Nicolas Colsaerts s'est entouré d'une équipe de gagnants

RENAUD HERMAL

ENTRETIEN

En rentrant en Belgique après les qualifications, j'ai eu l'impression que l'on venait de gagner au Lotto. Or, ce n'est pas du tout ça. Cette performance est due au travail fourni depuis des années et elle ne tient pas de la chance. Ainsi parle Michel Vanmeerbeek, l'entraîneur, le coach mais aussi l'ami de Nicolas Colsaerts. Ces deux amoureux du golf évoluent en parfaite symbiose. Très vite, la relation professeur-élève tourna en une franche et sincère amitié. Aujourd'hui, même si M.Vanmeerbeek s'occupe aussi d'autres joueurs professionnels comme Langenaeken et De Vooght, il ne fait aucun doute que leur réussite respective sont liées, même si cela fait déjà quelques années que la réputation du professeur n'est plus à faire. Je n'ai pas fait Nicolas, il s'est fait tout seul, signale-t-il pourtant. Tout cela pour dire que l'entourage de Colsaerts est ce qui se fait de mieux en Belgique actuellement. Client de IMG depuis quelques jours, le Bruxellois s'est entouré d'une équipe au potentiel technique (coach et préparateur physique), affectif (parents et amis) mais aussi financier important. Colsaerts n'aura plus qu'à se soucier de son golf et de son jeu. L'état d'esprit idéal à l'aube d'une nouvelle vie. La saison qui nous attend est un point d'interrogation, explique Vanmeerbeek. Le mot-clé sera une bonne organisation. Il faudra trouver l'équilibre entre jouer les tournois pour marquer des points et continuer à progresser en s'entraînant. C'est assurément l'une des données importantes d'une première saison sur le Tour où chaque jour sera une découverte dans un monde inconnu. Je découpe la saison en trois phases distinctes, poursuit l'entraîneur. Tout d'abord, de janvier à mars, lors des tournois dans l'hémisphère Sud, il faudra se lancer en jouant le plus possible. On ira en quelque sorte à la pêche. Ensuite, lors du retour en Europe, Nicolas aura déjà acquis une certaine expérience, d'où l'espoir de faire quelques bons résultats. En août, il sera alors temps de faire le premier bilan qui déterminera la façon dont il faudra traiter la dernière phase: soit il faudra se battre pour garder sa carte, soit, étant rassuré sur ce point, on pourra continuer à pousser pour réaliser de belles performances.

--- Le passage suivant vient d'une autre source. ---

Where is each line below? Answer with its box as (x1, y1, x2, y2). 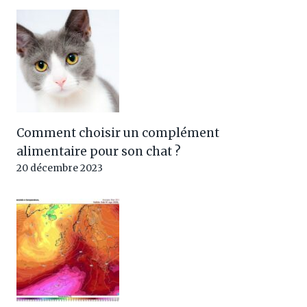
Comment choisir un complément (16, 125, 219, 141)
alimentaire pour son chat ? (16, 144, 181, 160)
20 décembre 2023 (16, 162, 103, 175)
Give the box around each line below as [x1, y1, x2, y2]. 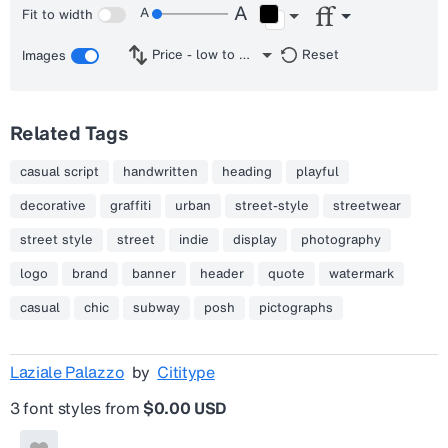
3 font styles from [10, 396, 143, 420]
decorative [20, 196, 86, 215]
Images [22, 45, 66, 65]
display [233, 230, 277, 249]
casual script [20, 162, 99, 181]
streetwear [333, 196, 401, 215]
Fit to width [22, 4, 93, 24]
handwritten [123, 162, 198, 181]

Le langage de Vanmeerbeek est net et précis. Rien ne peut être laissé au hasard. La stratégie qui sera adoptée est déjà élaborée. Si la finale de la saison s'est très bien passée, c'est parce que nous n'avons pas tenu compte des résultats. Il ne faut pas penser au cut et calculer chaque soir sa position par rapport à ce couperet. Nous continuerons à faire abstraction des mathématiques, c'est essentiel pour réussir. Reste encore une incertitude. Qui sera le caddy de Colsaerts? Le choix entre une pointure, un ami ou encore un caddy expérimenté n'est pas encore défini. On verra en février, dit Michel Vanmeerbeek qui ne s'est pas proposé On ne peut pas tout faire.